Background Patients with non-cystic fibrosis (CF) bronchiectasis (BQ) are chronically colonised and infected by bacterial pathogens. The use of inhaled antibiotics in these patients is an increasingly common practice.

Purpose To describe the use of inhaled colistin in patients with non-CF BQ.

Material and methods A retrospective descriptive study in the use of inhaled colistin in non-CF BQ. Adult patients who started treatment between January 2014 to December 2017 were included. The follow-up lasted until April 2018.

Recorded variables were: demographic (age, sex, respiratory history), microbiological (culture at the beginning of treatment, isolated microorganisms and sensitivity), treatment (eradication (yes/no), initial dose, dosage changes or interruptions and cause, concomitant antibiotic treatment) and follow-up (negativisation during therapy, time until culture negativisation).

Results Thirty-three patients with non-CF BQ were included, 24 men and nine women, with a median age of 77 years (51–90). Twenty-nine had a history of pulmonary disease: 18 moderate or severe chronic obstructive pulmonary disease, five pneumonias, two chronic bronchitis and four others.

All patients except one started treatment after sputum culture.

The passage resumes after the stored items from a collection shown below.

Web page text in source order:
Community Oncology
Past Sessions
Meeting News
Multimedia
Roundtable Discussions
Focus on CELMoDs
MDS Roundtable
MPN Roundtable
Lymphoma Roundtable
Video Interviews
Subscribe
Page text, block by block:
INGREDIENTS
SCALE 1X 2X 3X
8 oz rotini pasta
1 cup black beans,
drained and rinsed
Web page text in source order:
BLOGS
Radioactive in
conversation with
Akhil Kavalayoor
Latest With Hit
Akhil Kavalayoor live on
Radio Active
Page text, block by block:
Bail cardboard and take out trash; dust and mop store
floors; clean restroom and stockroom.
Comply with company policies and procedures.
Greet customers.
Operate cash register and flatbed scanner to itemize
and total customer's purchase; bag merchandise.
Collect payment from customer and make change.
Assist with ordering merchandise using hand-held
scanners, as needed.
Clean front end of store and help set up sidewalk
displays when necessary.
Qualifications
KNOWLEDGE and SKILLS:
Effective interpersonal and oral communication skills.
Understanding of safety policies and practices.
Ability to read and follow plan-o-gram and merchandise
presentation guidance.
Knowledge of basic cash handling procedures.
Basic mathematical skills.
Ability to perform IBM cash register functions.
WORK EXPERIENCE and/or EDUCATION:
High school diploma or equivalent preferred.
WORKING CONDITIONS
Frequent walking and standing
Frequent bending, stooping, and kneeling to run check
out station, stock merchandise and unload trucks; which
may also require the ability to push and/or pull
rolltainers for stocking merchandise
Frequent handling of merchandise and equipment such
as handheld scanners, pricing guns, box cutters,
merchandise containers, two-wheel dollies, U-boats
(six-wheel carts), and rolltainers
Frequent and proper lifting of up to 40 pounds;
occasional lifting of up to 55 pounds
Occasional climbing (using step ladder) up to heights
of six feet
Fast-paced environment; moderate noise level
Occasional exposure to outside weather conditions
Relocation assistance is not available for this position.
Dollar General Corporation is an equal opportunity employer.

The most frequently isolated microorganism was Pseudomonas aeruginosa, whose sensitivity was: 22 multisensitive, three multidrug-resistant (MDR) and six extremely drug-resistant (XDR). Achromobacter xylosoxidans MDR was isolated in two samples and one was negative.

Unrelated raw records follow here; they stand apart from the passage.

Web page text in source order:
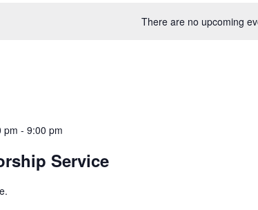
There are no upcoming
pm - 9:00 pm
Service
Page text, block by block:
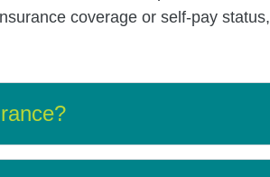
coverage or self-pay status,
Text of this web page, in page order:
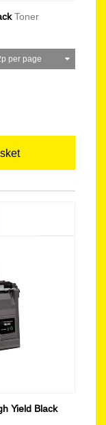
Toner
per page
Yield Black
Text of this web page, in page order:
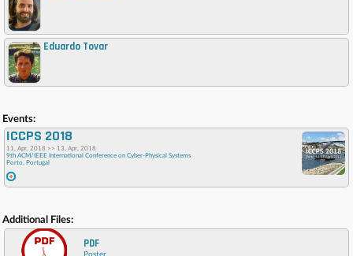
, Eduardo Tovar
Events:
ICCPS 2018
11, Apr, 2018 >> 13, Apr, 2018
9th ACM/IEEE International Conference on Cyber-Physical Systems
Porto, Portugal
Additional Files:
PDF
Poster
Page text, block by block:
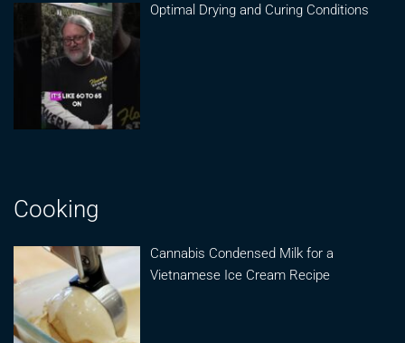
Optimal Drying and Curing Conditions
Cooking
Cannabis Condensed Milk for a
Vietnamese Ice Cream Recipe
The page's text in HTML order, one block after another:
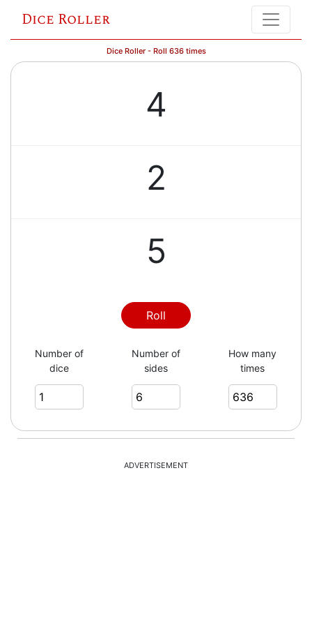
Dice Roller
Dice Roller - Roll 636 times
4
2
5
1
1
6
Roll
Number of
dice
Number of
sides
How many
times
ADVERTISEMENT
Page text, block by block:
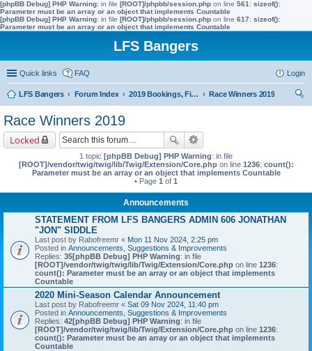
[phpBB Debug] PHP Warning: in file [ROOT]/phpbb/session.php on line 561 : sizeof():
Parameter must be an array or an object that implements Countable
[phpBB Debug] PHP Warning: in file [ROOT]/phpbb/session.php on line 617: sizeof():
Parameter must be an array or an object that implements Countable
LFS Bangers
Quick links FAQ Login
LFS Bangers Forum Index 2019 Bookings, Fixtures, Results & Points
Race Winners 2019
Race Winners 2019
Locked
1 topic [phpBB Debug] PHP Warning: in file
[ROOT]/vendor/twig/twig/lib/Twig/Extension/Core.phpon line 1236: count():
Parameter must be an array or an object that implements Countable
• Page 1 of 1
Announcements
STATEMENT FROM LFS BANGERS ADMIN 606 JONATHAN
"JON" SIDDLE
Last post by Rabofreemr « Mon 11 Nov 2024, 2:25 pm
Posted in Announcements, Suggestions & Improvements
Replies: 35[phpBB Debug] PHP Warning: in file
[ROOT]/vendor/twig/twig/lib/Twig/Extension/Core.php on line 1236:
count(): Parameter must be an array or an object that implements
Countable
2020 Mini-Season Calendar Announcement
Last post by Rabofreemr « Sat 09 Nov 2024, 11:40 pm
Posted in Announcements, Suggestions & Improvements
Replies: 42[phpBB Debug] PHP Warning: in file
[ROOT]/vendor/twig/twig/lib/Twig/Extension/Core.php on line 1236:
count(): Parameter must be an array or an object that implements
Countable
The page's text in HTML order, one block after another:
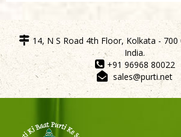
14, N S Road 4th Floor, Kolkata -
India.
+91 96968 80022
sales@purti.net
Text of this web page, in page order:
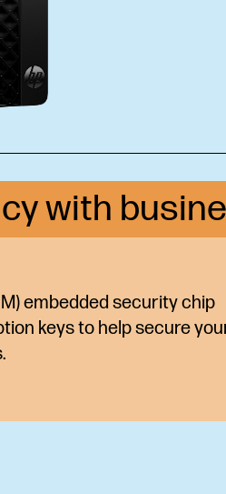
with
embedded security chip
keys to help secure
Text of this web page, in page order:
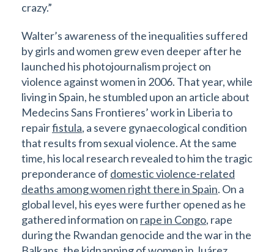
crazy.”
Walter’s awareness of the inequalities suffered
by girls and women grew even deeper after he
launched his photojournalism project on
violence against women in 2006. That year, while
living in Spain, he stumbled upon an article about
Medecins Sans Frontieres’ work in Liberia to
repairfistula, a severe gynaecological condition
that results from sexual violence. At the same
time, his local research revealed to him the tragic
preponderance of domestic violence-related
deaths among women right there in Spain. On a
global level, his eyes were further opened as he
gathered information on rape in Congo, rape
during the Rwandan genocide and the war in the
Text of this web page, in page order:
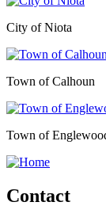
City of Niota
Town of Calhoun
Town of
Contact
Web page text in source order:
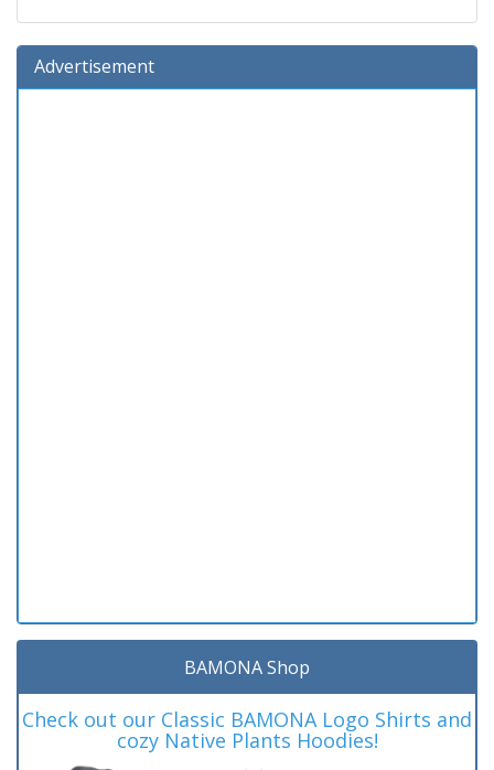
Advertisement
BAMONA Shop
Check out our Classic BAMONA Logo Shirts and
cozy Native Plants Hoodies!
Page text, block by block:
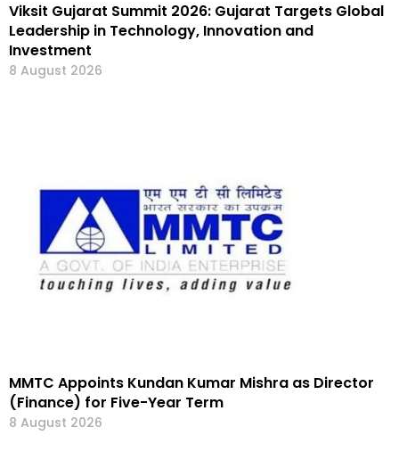
Viksit Gujarat Summit 2026: Gujarat Targets Global
Leadership in Technology, Innovation and
Investment
8 August 2026
MMTC Appoints Kundan Kumar Mishra as Director
(Finance) for Five-Year Term
8 August 2026
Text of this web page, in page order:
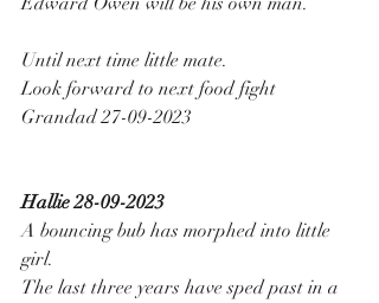
Until next time little mate.
Look forward to next food fight
Grandad 27-09-2023
Hallie 28-09-2023
A bouncing bub has morphed into little
girl.
The last three years have sped past in a
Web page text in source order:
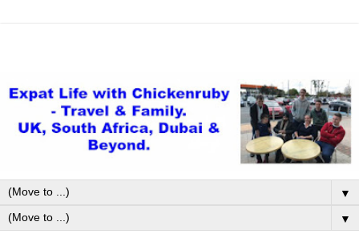
▼
▼
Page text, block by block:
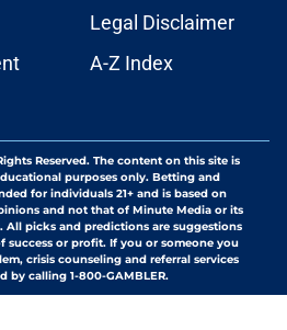
Legal Disclaimer
A-Z Index
Reserved. The content on this site is
purposes only. Betting and
for individuals 21+ and is based on
and not that of Minute Media or its
All picks and predictions are suggestions
success or profit. If you or someone you
crisis counseling and referral services
by calling 1-800-GAMBLER.

Fifteen performed eradication treatment, all with quinolones: ciprofloxacin (13), levofloxacin (one) and levofloxacin plus imipenem (one).

The most common starting dose was 1 MUI colistin/12 hour. Nine patients had concomitant treatment with azithromycin three times a week.

During the treatment, 15 patients maintained the same dosage, in 10 patients it was modified (three to alternate months, four increased the dose due to lack of effectiveness and three changed to the inhalation exclusive colistin formulation) and in eight it was interrupted (three due to adverse effects, two due to improvement of symptoms, one eradication and two unknown).

The sputum culture of 15 patients became negative during suppressive therapy, with an average time to negativisation of 4 months (1–15 months). Twelve remained on treatment with inhalated colistin despite having negative sputum cultures.

Conclusion The great heterogeneity in the prescription of inhaled colistin makes it necessary to standardise its use and to carry out a treatment protocol in collaboration with the pneumology department.

References and/or acknowledgements No conflict of interest.